_Entries shown_.
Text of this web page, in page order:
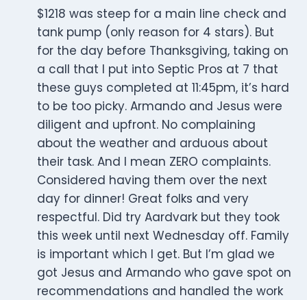
$1218 was steep for a main line check and
tank pump (only reason for 4 stars). But
for the day before Thanksgiving, taking on
a call that I put into Septic Pros at 7 that
these guys completed at 11:45pm, it’s hard
to be too picky. Armando and Jesus were
diligent and upfront. No complaining
about the weather and arduous about
their task. And I mean ZERO complaints.
Considered having them over the next
day for dinner! Great folks and very
respectful. Did try Aardvark but they took
this week until next Wednesday off. Family
is important which I get. But I’m glad we
got Jesus and Armando who gave spot on
recommendations and handled the work
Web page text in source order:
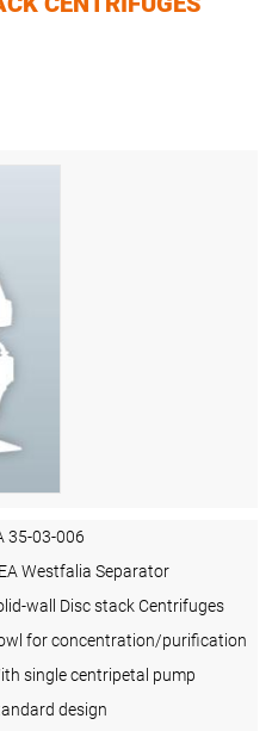
35-03-006
Westfalia Separator
wall Disc stack Centrifuges
for concentration/purification
single centripetal pump
design
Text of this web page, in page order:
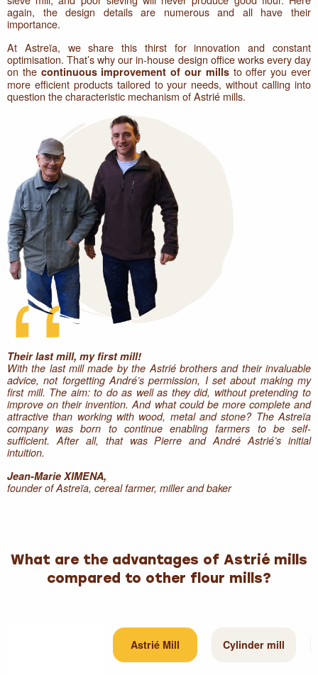
again, the design details are numerous and all have their
importance.
At Astreïa, we share this thirst for innovation and constant
optimisation. That’s why our in-house design office works every day
on thecontinuous improvement of our millsto offer you ever
more efficient products tailored to your needs, without calling into
question the characteristic mechanism of Astrié mills.
Their last mill, my first mill!
With the last mill made by the Astrié brothers and their invaluable
advice, not forgetting André’s permission, I set about making my
first mill. The aim: to do as well as they did, without pretending to
improve on their invention. And what could be more complete and
attractive than working with wood, metal and stone? The Astreïa
company was born to continue enabling farmers to be self-
sufficient. After all, that was Pierre and André Astrié’s initial
intuition.
Jean-Marie XIMENA,
founder of Astreïa, cereal farmer, miller and baker
What are the advantages of Astrié mills
compared to other flour mills?
Astrié Mill Cylinder mill
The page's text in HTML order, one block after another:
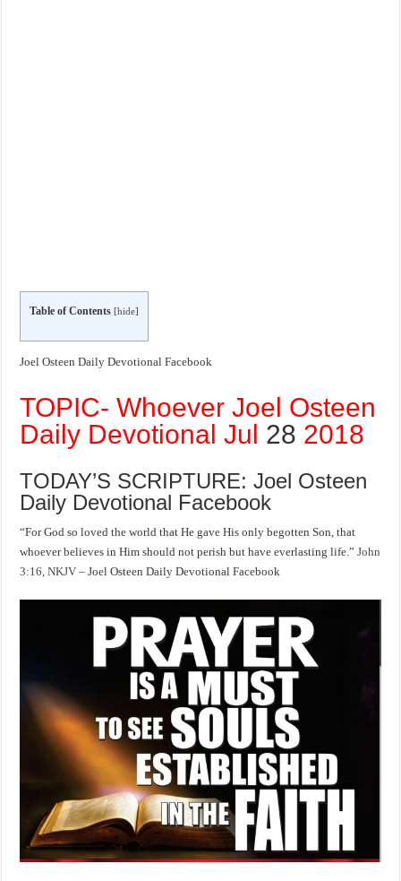
Table of Contents [hide]
Joel Osteen Daily Devotional Facebook
TOPIC- Whoever Joel Osteen
Daily Devotional Jul 28 2018
TODAY’S SCRIPTURE: Joel Osteen
Daily Devotional Facebook
“For God so loved the world that He gave His only begotten Son, that
whoever believes in Him should not perish but have everlasting life.”John
3:16, NKJV – Joel Osteen Daily Devotional Facebook
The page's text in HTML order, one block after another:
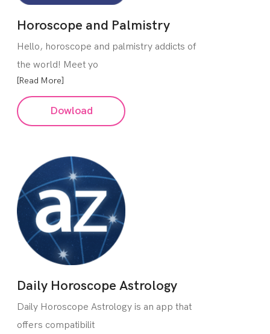
Horoscope and Palmistry
Hello, horoscope and palmistry addicts of
the world! Meet yo
[Read More]
Dowload
Daily Horoscope Astrology
Daily Horoscope Astrology is an app that
offers compatibilit
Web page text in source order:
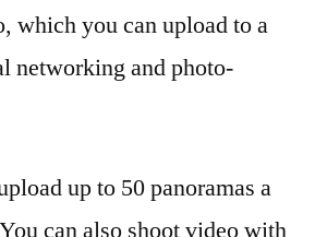
which you can upload to a
networking and photo-
up to 50 panoramas a
can also shoot video with
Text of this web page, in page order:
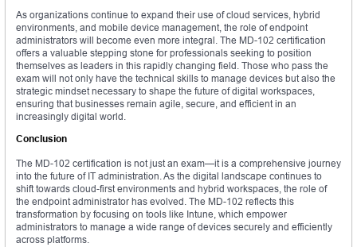
As organizations continue to expand their use of cloud services, hybrid
environments, and mobile device management, the role of endpoint
administrators will become even more integral. The MD-102 certification
offers a valuable stepping stone for professionals seeking to position
themselves as leaders in this rapidly changing field. Those who pass the
exam will not only have the technical skills to manage devices but also the
strategic mindset necessary to shape the future of digital workspaces,
ensuring that businesses remain agile, secure, and efficient in an
increasingly digital world.
Conclusion
The MD-102 certification is not just an exam—it is a comprehensive journey
into the future of IT administration. As the digital landscape continues to
shift towards cloud-first environments and hybrid workspaces, the role of
the endpoint administrator has evolved. The MD-102 reflects this
transformation by focusing on tools like Intune, which empower
administrators to manage a wide range of devices securely and efficiently
across platforms.
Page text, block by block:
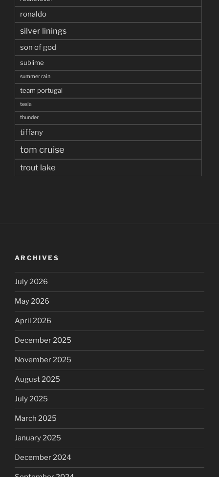
ronaldo
silver linings
son of god
sublime
summer rain
team portugal
tesla
thunder
tiffany
tom cruise
trout lake
ARCHIVES
July 2026
May 2026
April 2026
December 2025
November 2025
August 2025
July 2025
March 2025
January 2025
December 2024
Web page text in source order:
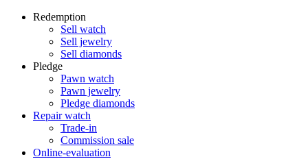
Redemption
Sell watch
Sell jewelry
Sell diamonds
Pledge
Pawn watch
Pawn jewelry
Pledge diamonds
Repair watch
Trade-in
Commission sale
Online-evaluation
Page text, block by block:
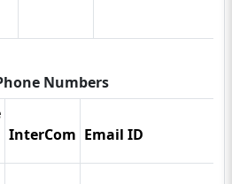
Numbers
InterCom Email ID
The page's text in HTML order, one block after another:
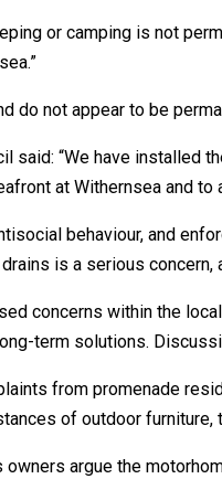
or camping is not
do not appear to be
said: “We have
at Withernsea and
behaviour, and
is a serious
concerns within the
term solutions.
from promenade
of outdoor
argue the
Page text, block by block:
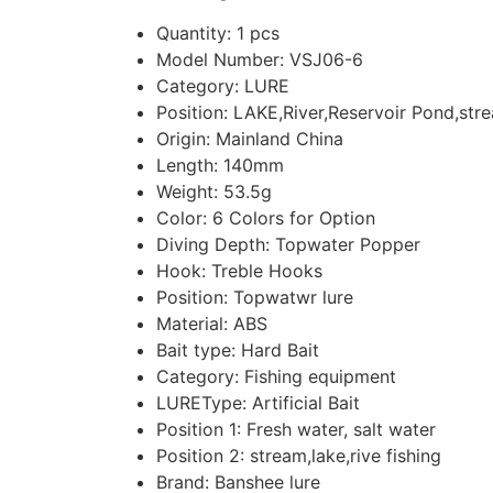
Quantity: 1 pcs
Model Number: VSJ06-6
Category: LURE
Position: LAKE,River,Reservoir
Origin: Mainland China
Length: 140mm
Weight: 53.5g
Color: 6 Colors for Option
Diving Depth: Topwater Popper
Hook: Treble Hooks
Position: Topwatwr lure
Material: ABS
Bait type: Hard Bait
Category: Fishing equipment
LUREType: Artificial Bait
Position 1: Fresh water, salt water
Position 2: stream,lake,rive fishing
Brand: Banshee lure
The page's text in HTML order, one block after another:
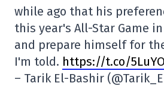
while ago that his
this year's All-Star Game
and prepare himself for
I'm told. https://t.co/
– Tarik El-Bashir
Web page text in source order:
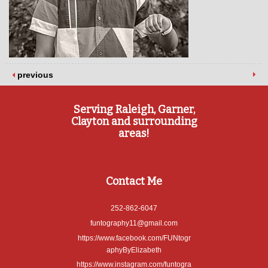
previous
Serving Raleigh, Garner,
Clayton and surrounding
areas!
Contact Me
252-862-6047
funtography11@gmail.com
https://www.facebook.com/FUNtogr
aphyByElizabeth
https://www.instagram.com/funtogra
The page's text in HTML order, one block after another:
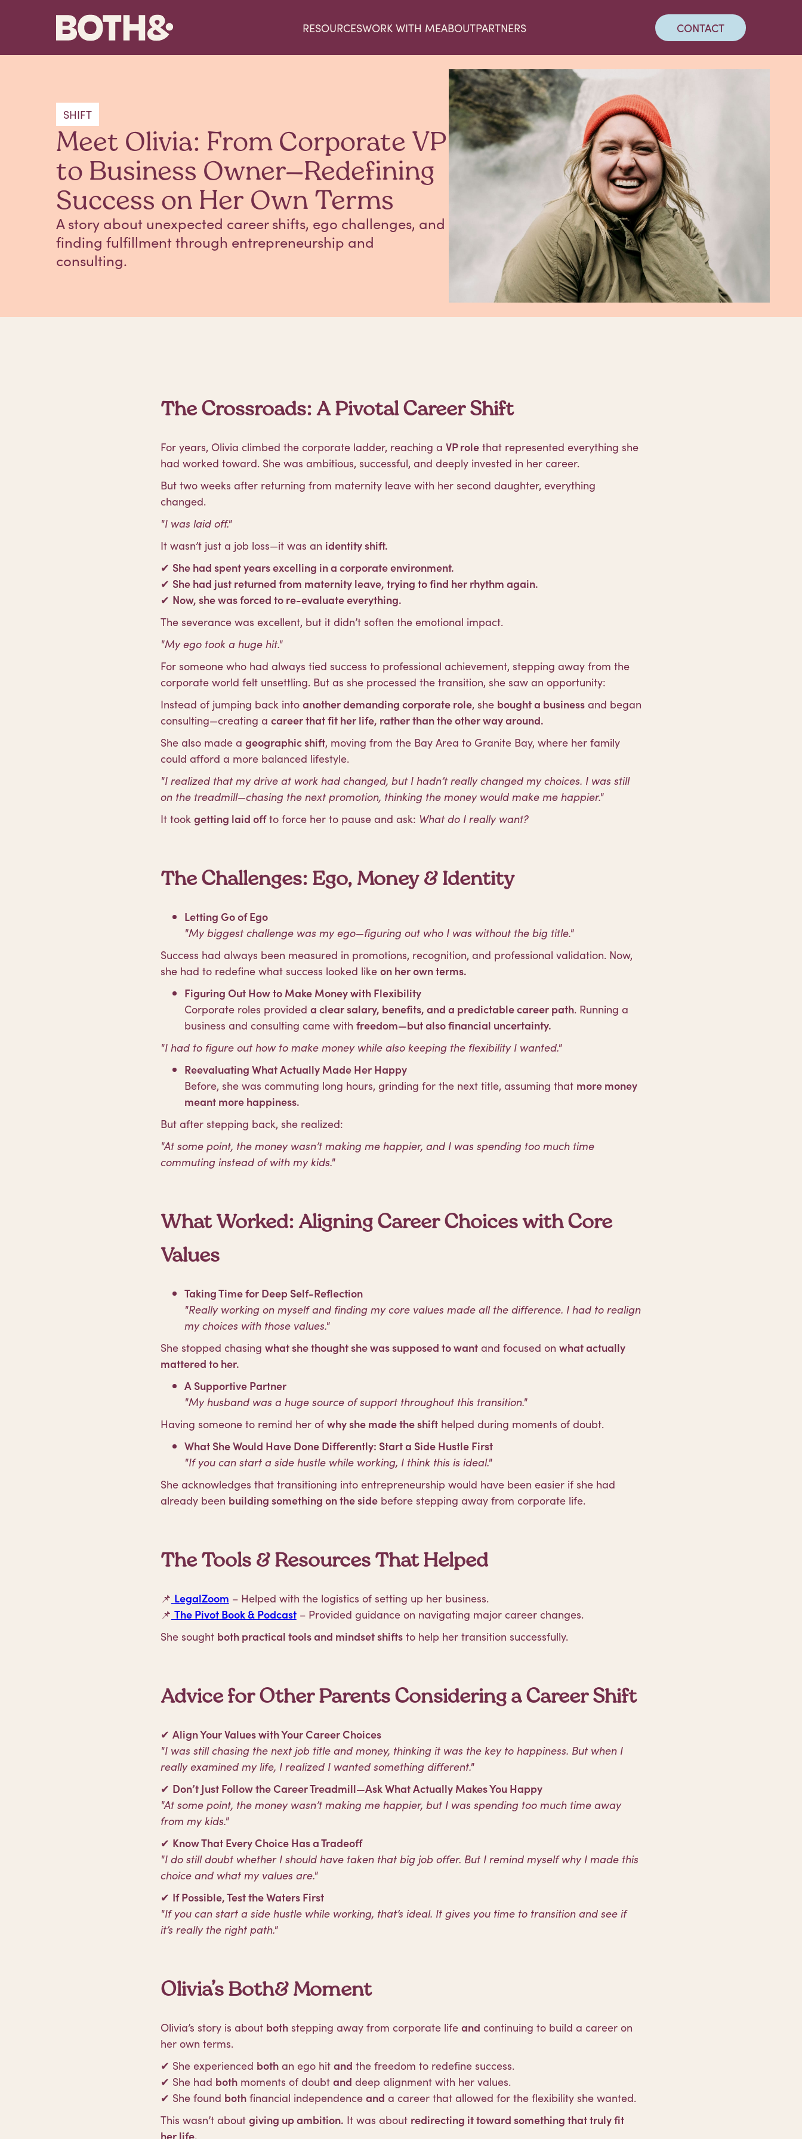
RESOURCESWORK WITH MEABOUTPARTNERS CONTACT
SHIFT
Meet Olivia: From Corporate VP
to Business Owner—Redefining
Success on Her Own Terms
A story about unexpected career shifts, ego challenges, and
finding fulfillment through entrepreneurship and
consulting.
The Crossroads: A Pivotal Career Shift
For years, Olivia climbed the corporate ladder, reaching a VP rolethat represented everything she
had worked toward. She was ambitious, successful, and deeply invested in her career.
But two weeks after returning from maternity leave with her second daughter, everything
changed.
"I was laid off."
It wasn’t just a job loss—it was an identity shift.
✔ She had spent years excelling in a corporate environment.
✔ She had just returned from maternity leave, trying to find her rhythm again.
✔ Now, she was forced to re-evaluate everything.
The severance was excellent, but it didn’t soften the emotional impact.
"My ego took a huge hit."
For someone who had always tied success to professional achievement, stepping away from the
corporate world felt unsettling. But as she processed the transition, she saw an opportunity:
Instead of jumping back into another demanding corporate role, she bought a businessand began
consulting—creating a career that fit her life, rather than the other way around.
She also made a geographic shift, moving from the Bay Area to Granite Bay, where her family
could afford a more balanced lifestyle.
"I realized that my drive at work had changed, but I hadn’t really changed my choices. I was still
on the treadmill—chasing the next promotion, thinking the money would make me happier."
It took getting laid offto force her to pause and ask: What do I really want?
The Challenges: Ego, Money & Identity
Letting Go of Ego
"My biggest challenge was my ego—figuring out who I was without the big title."
Success had always been measured in promotions, recognition, and professional validation. Now,
she had to redefine what success looked like on her own terms.
Figuring Out How to Make Money with Flexibility
Corporate roles provided a clear salary, benefits, and a predictable career path. Running a
business and consulting came with freedom—but also financial uncertainty.
"I had to figure out how to make money while also keeping the flexibility I wanted."
Reevaluating What Actually Made Her Happy
Before, she was commuting long hours, grinding for the next title, assuming that more money
meant more happiness.
But after stepping back, she realized:
"At some point, the money wasn’t making me happier, and I was spending too much time
commuting instead of with my kids."
What Worked: Aligning Career Choices with Core
Values
Taking Time for Deep Self-Reflection
"Really working on myself and finding my core values made all the difference. I had to realign
my choices with those values."
She stopped chasing what she thought she was supposed to wantand focused on what actually
mattered to her.
A Supportive Partner
"My husband was a huge source of support throughout this transition."
Having someone to remind her of why she made the shifthelped during moments of doubt.
What She Would Have Done Differently: Start a Side Hustle First
"If you can start a side hustle while working, I think this is ideal."
She acknowledges that transitioning into entrepreneurship would have been easier if she had
already been building something on the sidebefore stepping away from corporate life.
The Tools & Resources That Helped
📌 LegalZoom – Helped with the logistics of setting up her business.
📌 The Pivot Book & Podcast– Provided guidance on navigating major career changes.
She sought both practical tools and mindset shiftsto help her transition successfully.
Advice for Other Parents Considering a Career Shift
✔ Align Your Values with Your Career Choices
"I was still chasing the next job title and money, thinking it was the key to happiness. But when I
really examined my life, I realized I wanted something different."
✔ Don’t Just Follow the Career Treadmill—Ask What Actually Makes You Happy
"At some point, the money wasn’t making me happier, but I was spending too much time away
from my kids."
✔ Know That Every Choice Has a Tradeoff
"I do still doubt whether I should have taken that big job offer. But I remind myself why I made this
choice and what my values are."
✔ If Possible, Test the Waters First
"If you can start a side hustle while working, that’s ideal. It gives you time to transition and see if
it’s really the right path."
Olivia’s Both& Moment
Olivia’s story is about bothstepping away from corporate life and continuing to build a career on
her own terms.
✔ She experienced bothan ego hit and the freedom to redefine success.
✔ She had bothmoments of doubt and deep alignment with her values.
✔ She found bothfinancial independence and a career that allowed for the flexibility she wanted.
This wasn’t about giving up ambition. It was about redirecting it toward something that truly fit
her life.
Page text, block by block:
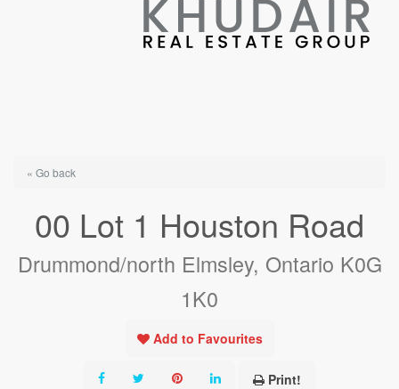
« Go back
00 Lot 1 Houston Road
Drummond/north Elmsley, Ontario K0G
1K0
Add to Favourites
Print!
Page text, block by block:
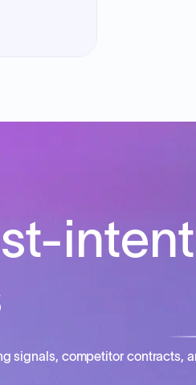
intent
signals, competitor contracts,
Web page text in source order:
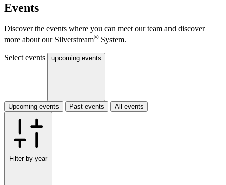
Events
Discover the events where you can meet our team and discover
more about our Silverstream® System.
Select events upcoming events
Upcoming events Past events All events
Filter by year
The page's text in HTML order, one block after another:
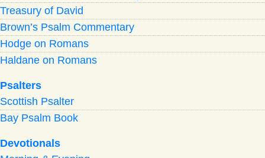
Treasury of David
Brown’s Psalm Commentary
Hodge on Romans
Haldane on Romans
Psalters
Scottish Psalter
Bay Psalm Book
Devotionals
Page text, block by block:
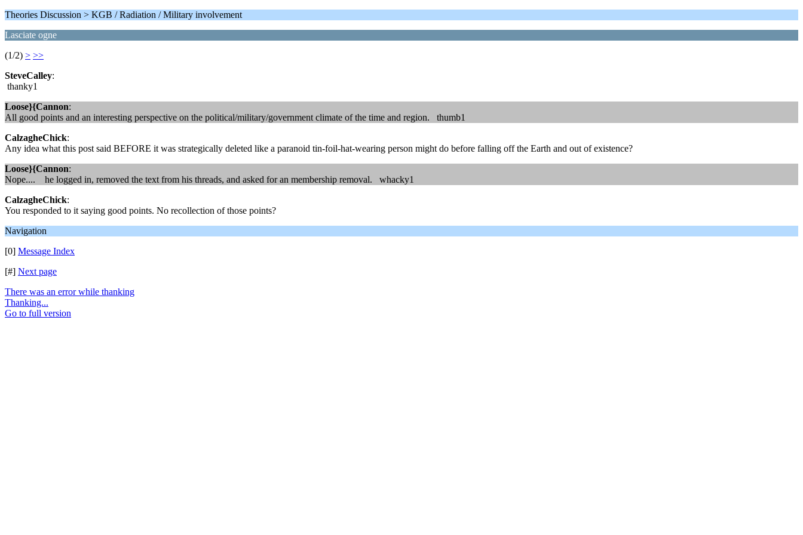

_Task statement_. The lines wanted are those from the start of the material above through the line with "Considered having them over the next", both included; print them exactly and skip any picture.

_Reply_.
Text of this web page, in page order:
$1218 was steep for a main line check and
tank pump (only reason for 4 stars). But
for the day before Thanksgiving, taking on
a call that I put into Septic Pros at 7 that
these guys completed at 11:45pm, it’s hard
to be too picky. Armando and Jesus were
diligent and upfront. No complaining
about the weather and arduous about
their task. And I mean ZERO complaints.
Considered having them over the next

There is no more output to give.